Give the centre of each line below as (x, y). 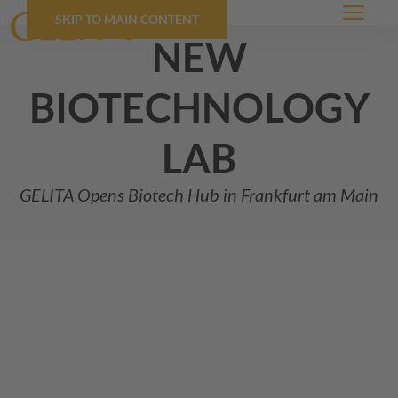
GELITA (47, 195)
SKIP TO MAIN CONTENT (127, 19)
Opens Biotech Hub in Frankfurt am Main (226, 195)
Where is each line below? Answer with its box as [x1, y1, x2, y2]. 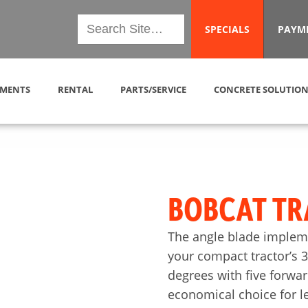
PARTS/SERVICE [120, 82, 186, 96]
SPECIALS [204, 23, 250, 36]
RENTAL [58, 82, 93, 96]
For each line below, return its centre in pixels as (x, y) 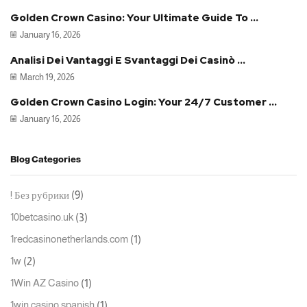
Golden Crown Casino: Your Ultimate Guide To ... (134, 18)
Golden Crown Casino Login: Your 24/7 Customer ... (144, 102)
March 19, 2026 (47, 77)
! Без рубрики (40, 196)
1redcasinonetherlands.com (69, 240)
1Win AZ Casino (45, 283)
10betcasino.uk (42, 218)
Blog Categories (46, 159)
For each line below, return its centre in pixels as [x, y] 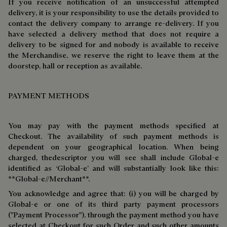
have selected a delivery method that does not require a [113, 34]
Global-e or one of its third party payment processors [113, 204]
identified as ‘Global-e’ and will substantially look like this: [113, 168]
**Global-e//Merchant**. [49, 179]
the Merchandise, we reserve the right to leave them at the [113, 55]
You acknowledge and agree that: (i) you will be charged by [113, 193]
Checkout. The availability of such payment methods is [113, 136]
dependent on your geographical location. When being [113, 147]
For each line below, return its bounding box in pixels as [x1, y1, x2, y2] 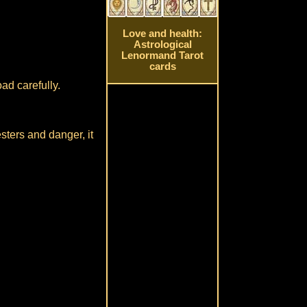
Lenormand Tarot [121, 50, 204, 62]
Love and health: [123, 28, 203, 40]
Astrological [133, 39, 192, 51]
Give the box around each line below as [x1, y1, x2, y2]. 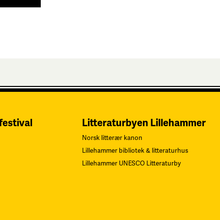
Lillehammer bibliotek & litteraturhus [82, 146, 189, 155]
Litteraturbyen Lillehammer [82, 116, 206, 129]
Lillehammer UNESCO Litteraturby [82, 159, 181, 167]
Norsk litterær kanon [82, 134, 143, 142]
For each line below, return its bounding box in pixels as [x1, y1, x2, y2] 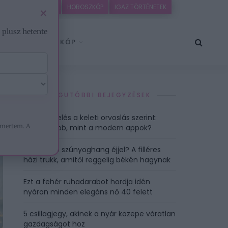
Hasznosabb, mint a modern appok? [23, 123, 152, 133]
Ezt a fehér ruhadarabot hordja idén [23, 177, 150, 187]
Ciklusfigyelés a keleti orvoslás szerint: [23, 112, 157, 123]
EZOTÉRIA [28, 3, 56, 11]
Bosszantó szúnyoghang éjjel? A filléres [23, 145, 161, 155]
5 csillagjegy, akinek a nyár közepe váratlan [23, 209, 176, 219]
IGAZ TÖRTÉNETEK [115, 3, 166, 11]
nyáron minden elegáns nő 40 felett [23, 187, 153, 197]
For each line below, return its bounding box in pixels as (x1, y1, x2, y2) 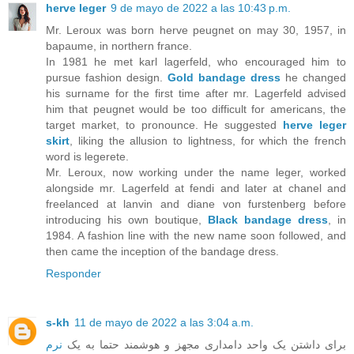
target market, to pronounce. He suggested (46, 119, 284, 132)
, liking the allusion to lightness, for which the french (70, 134, 346, 148)
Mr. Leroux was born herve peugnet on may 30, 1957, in (46, 24, 346, 37)
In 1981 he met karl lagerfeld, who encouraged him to (46, 55, 346, 69)
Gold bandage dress (168, 71, 281, 85)
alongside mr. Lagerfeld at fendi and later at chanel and (46, 182, 346, 195)
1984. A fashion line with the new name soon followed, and (46, 229, 346, 243)
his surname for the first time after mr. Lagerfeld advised (46, 87, 346, 100)
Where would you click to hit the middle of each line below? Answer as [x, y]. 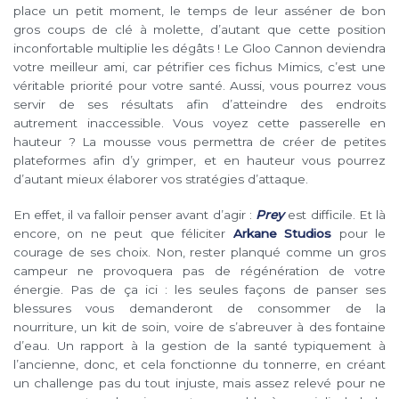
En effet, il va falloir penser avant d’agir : [135, 215]
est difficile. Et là [335, 215]
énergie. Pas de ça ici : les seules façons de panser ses [199, 290]
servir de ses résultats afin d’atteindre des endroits [199, 105]
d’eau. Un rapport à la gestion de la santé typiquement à [199, 346]
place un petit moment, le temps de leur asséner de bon [199, 11]
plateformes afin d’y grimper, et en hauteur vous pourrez [199, 161]
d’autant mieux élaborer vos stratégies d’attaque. [161, 179]
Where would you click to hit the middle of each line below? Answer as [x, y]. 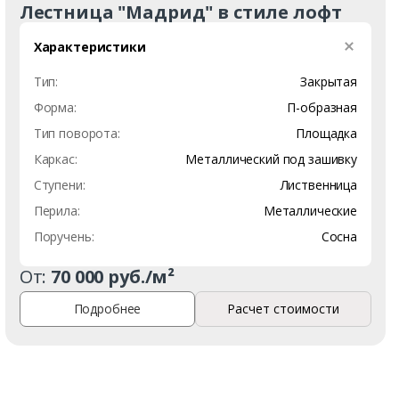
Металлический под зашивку [271, 159]
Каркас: [55, 159]
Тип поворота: [77, 133]
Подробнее [107, 309]
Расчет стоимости [284, 309]
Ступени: [59, 184]
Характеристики [90, 46]
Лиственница [318, 184]
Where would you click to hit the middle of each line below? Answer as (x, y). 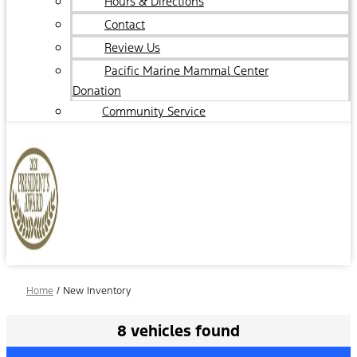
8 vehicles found (178, 331)
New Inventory (97, 291)
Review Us (132, 47)
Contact (125, 24)
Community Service (154, 111)
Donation (97, 90)
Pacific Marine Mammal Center (186, 71)
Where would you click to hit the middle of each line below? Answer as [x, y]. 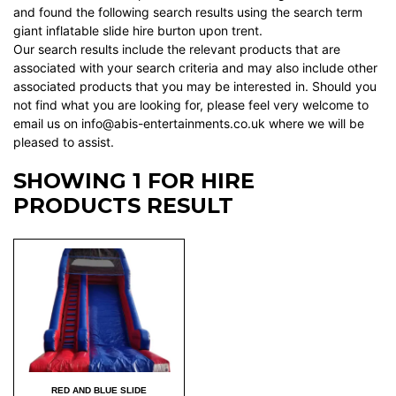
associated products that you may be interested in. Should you [195, 86]
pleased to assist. [64, 142]
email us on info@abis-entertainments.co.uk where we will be [189, 123]
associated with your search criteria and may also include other [195, 68]
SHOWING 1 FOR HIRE [134, 181]
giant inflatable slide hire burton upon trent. [138, 30]
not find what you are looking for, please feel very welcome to [191, 105]
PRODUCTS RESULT [123, 206]
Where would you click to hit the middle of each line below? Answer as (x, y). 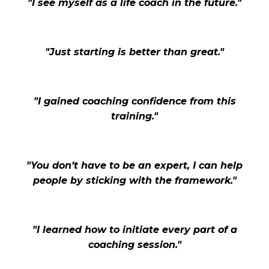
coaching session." (134, 245)
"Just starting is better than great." (134, 52)
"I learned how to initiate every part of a (134, 230)
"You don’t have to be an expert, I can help (134, 165)
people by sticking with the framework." (134, 180)
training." (134, 116)
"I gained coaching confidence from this (134, 101)
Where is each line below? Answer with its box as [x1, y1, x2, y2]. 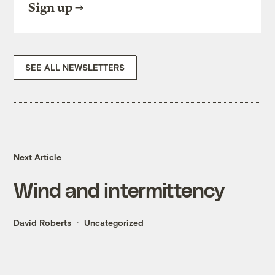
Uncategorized [84, 217, 144, 228]
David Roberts [14, 217, 72, 228]
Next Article [14, 152, 62, 163]
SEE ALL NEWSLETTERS [25, 62, 125, 73]
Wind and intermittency [14, 177, 225, 202]
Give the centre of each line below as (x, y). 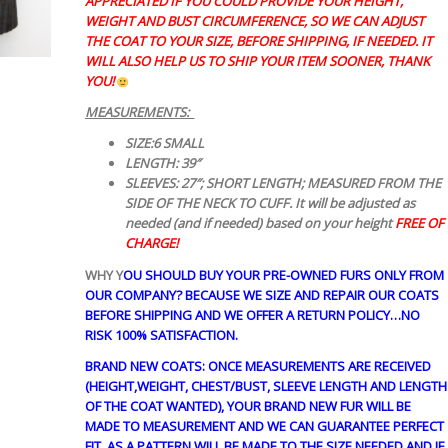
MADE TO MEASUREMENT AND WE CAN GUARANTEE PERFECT (264, 425)
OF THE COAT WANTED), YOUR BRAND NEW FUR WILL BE (247, 405)
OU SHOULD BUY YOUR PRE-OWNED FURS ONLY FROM (283, 274)
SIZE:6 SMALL (164, 143)
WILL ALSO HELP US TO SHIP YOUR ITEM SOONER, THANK (257, 61)
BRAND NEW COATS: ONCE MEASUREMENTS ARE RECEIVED (257, 365)
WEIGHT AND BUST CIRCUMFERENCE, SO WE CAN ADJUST (254, 21)
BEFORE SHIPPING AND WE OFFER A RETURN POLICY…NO (252, 314)
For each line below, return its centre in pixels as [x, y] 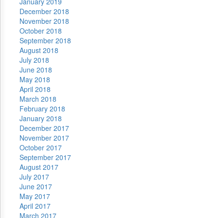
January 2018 [41, 118]
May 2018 [35, 79]
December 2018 [44, 11]
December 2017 [44, 128]
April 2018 [35, 89]
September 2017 [45, 157]
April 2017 [35, 206]
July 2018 [34, 60]
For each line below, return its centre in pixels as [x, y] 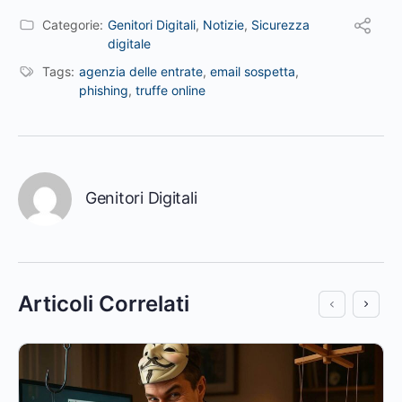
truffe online [170, 90]
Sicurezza [280, 24]
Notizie [223, 24]
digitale [129, 43]
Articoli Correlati [104, 303]
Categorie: [73, 24]
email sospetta [253, 71]
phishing [104, 90]
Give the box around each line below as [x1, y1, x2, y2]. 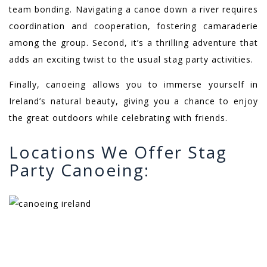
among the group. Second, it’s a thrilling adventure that [9, 37, 258, 49]
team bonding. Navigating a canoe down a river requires [9, 4, 258, 15]
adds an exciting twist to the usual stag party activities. [9, 54, 256, 66]
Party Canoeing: [9, 159, 150, 182]
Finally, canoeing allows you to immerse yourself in [9, 79, 258, 91]
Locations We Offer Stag [9, 141, 227, 164]
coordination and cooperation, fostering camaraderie [9, 20, 258, 32]
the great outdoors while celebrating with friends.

> [Description of the task]:
In the listing above, find each line with the word "coaching" and copy it out.

> [Response area]:
coaching session." (134, 245)
"I gained coaching confidence from this (134, 101)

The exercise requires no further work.